◆ **EXERCISE**:
Find the line with "requirements. The accounts" in the records below. Output exactly from there until after the line with "them in the workshop.", without pictures.

◆ **INFORMATION SUPPLIED**:
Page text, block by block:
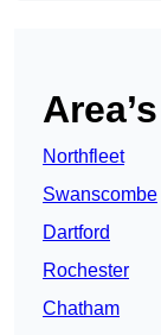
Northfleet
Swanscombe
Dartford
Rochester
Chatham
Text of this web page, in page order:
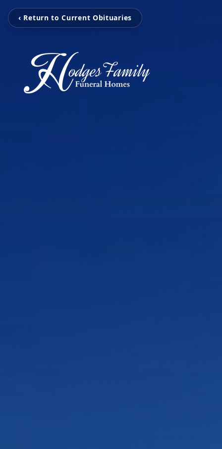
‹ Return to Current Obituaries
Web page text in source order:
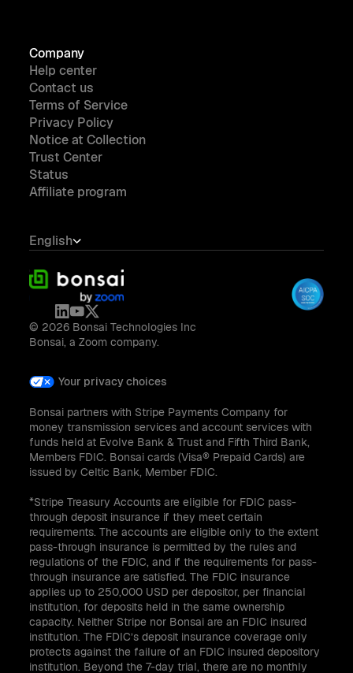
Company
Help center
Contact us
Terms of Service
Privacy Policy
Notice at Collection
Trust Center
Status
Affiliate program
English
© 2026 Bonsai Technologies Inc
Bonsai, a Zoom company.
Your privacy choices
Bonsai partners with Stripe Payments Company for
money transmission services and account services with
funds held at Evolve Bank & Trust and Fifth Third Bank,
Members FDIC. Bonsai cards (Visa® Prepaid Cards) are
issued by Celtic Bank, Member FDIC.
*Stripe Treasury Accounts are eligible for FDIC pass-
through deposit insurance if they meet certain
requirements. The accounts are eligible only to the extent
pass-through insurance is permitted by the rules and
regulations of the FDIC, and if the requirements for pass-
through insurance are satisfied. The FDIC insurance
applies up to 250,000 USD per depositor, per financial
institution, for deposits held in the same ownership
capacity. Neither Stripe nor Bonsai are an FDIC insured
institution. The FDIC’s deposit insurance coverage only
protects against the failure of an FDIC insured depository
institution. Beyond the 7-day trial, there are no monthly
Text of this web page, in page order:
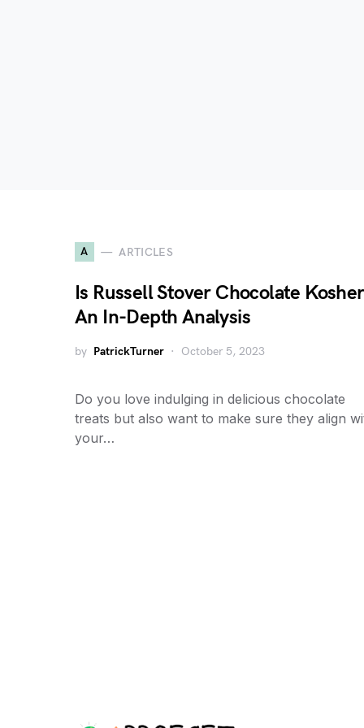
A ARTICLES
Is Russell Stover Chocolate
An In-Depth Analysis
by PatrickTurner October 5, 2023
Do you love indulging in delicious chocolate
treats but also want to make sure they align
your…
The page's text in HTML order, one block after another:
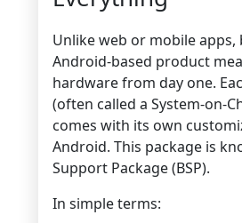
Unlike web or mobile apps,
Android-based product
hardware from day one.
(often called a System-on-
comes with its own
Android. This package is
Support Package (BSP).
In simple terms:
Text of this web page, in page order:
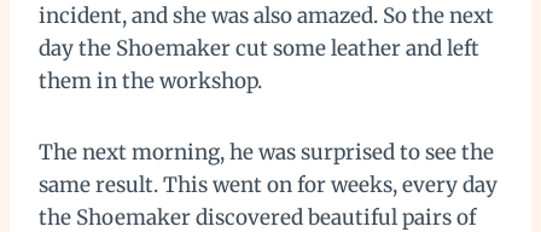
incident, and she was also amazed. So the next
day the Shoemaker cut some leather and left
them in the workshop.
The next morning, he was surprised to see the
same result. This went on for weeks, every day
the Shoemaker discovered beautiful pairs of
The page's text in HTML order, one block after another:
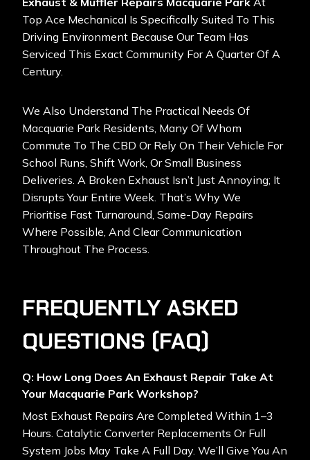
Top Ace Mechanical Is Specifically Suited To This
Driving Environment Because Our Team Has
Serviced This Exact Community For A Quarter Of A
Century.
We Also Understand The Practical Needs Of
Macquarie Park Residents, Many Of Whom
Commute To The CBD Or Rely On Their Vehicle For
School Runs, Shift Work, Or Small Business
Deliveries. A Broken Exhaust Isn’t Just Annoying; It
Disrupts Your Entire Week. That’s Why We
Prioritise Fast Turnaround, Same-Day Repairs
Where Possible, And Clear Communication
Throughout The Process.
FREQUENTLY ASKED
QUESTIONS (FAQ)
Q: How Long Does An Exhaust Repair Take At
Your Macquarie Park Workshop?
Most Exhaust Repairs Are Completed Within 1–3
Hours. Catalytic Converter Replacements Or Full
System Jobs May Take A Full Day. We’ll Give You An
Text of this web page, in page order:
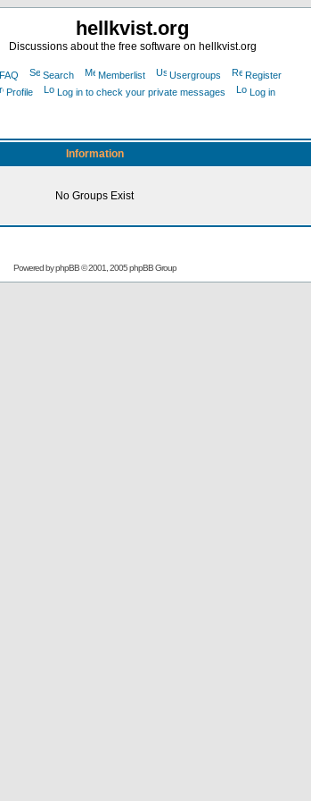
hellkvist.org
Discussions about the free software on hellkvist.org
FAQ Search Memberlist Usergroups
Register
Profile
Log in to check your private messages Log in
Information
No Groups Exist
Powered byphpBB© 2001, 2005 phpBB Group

◆ **SOLUTION TO THIS EXERCISE**:
requirements. The accounts are eligible only to the extent
pass-through insurance is permitted by the rules and
regulations of the FDIC, and if the requirements for pass-
through insurance are satisfied. The FDIC insurance
applies up to 250,000 USD per depositor, per financial
institution, for deposits held in the same ownership
capacity. Neither Stripe nor Bonsai are an FDIC insured
institution. The FDIC’s deposit insurance coverage only
protects against the failure of an FDIC insured depository
institution. Beyond the 7-day trial, there are no monthly
Text of this web page, in page order:
A ARTICLES
Is Russell Stover Chocolate
An In-Depth Analysis
by PatrickTurner October 5, 2023
Do you love indulging in delicious chocolate
treats but also want to make sure they align
your…
The page's text in HTML order, one block after another:
Unlike web or mobile apps,
Android-based product
hardware from day one.
(often called a System-on-
comes with its own
Android. This package is
Support Package (BSP).
In simple terms:
Text of this web page, in page order:
incident, and she was also amazed. So the next
day the Shoemaker cut some leather and left
them in the workshop.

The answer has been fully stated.